I've been thinking a lot about the concept of home lately. We are beginning the process of home-buying, which is to say that there are some applications floating in the ether, some outstanding to-do's, no house to speak of, not even really an idea of a house. That's fine by me—I'm in no rush.
I've never owned a home before. I've felt home, at times, in a cozy apartment or with a community of friends. I've felt at home in my body or while getting art up on the walls, music blasting, in the first few days after moving into a place I really like.
But the more I think about decolonization, the more I learn about landback campaigns, the more I think about reparations, the more questions I hit against when I think about home ownership. I am living on unceded Powhatan land, land that was stolen and then used to exploit people for capital gain. So many people have lost their autonomy, and often their lives, at the hands of colonizers in this city. What does it mean to buy a home here?
I'll be working this out for a long time, I think, figuring out something like a reparations ratio to go along with my debt to income ratio. Of course, it's not like renting does any good—for now, my money goes to the already wealthy, if very kind, family who owns this apartment.
I have visions, of course—of a lilac tree and a little more counter space, of a porch for gathering and maybe even a shed, a push lawnmower. I'm hoping to join the applicant pool of the Maggie Walker Land Trust, an organization that keeps homes permanently affordable, and that's good for community and good for me. This seems like a first step, if we make it into the pool, to living my values while buying a house.

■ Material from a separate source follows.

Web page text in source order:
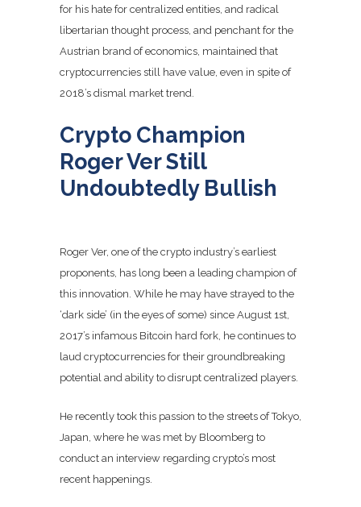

And if we don't, I'm working with a realtor devoted to first-time homebuyers and anti-displacement campaigns. But doing it the "right way" doesn't answer all my questions about how to feel about ownership, how to hold the complexity of the land, how to keep people from being displaced and support indigenous projects, including landback campaigns, right here in my new home city.
Do you have ideas? If you own a house, how did you reckon with the realities of the place where you live, and the ground underneath your foundation? If you don't, do you want to own a house? Does the whole thing just kind of suck, because capitalism? Should we be doing something different than apportioning pieces of land in this dumb way? What? How can we make it happen?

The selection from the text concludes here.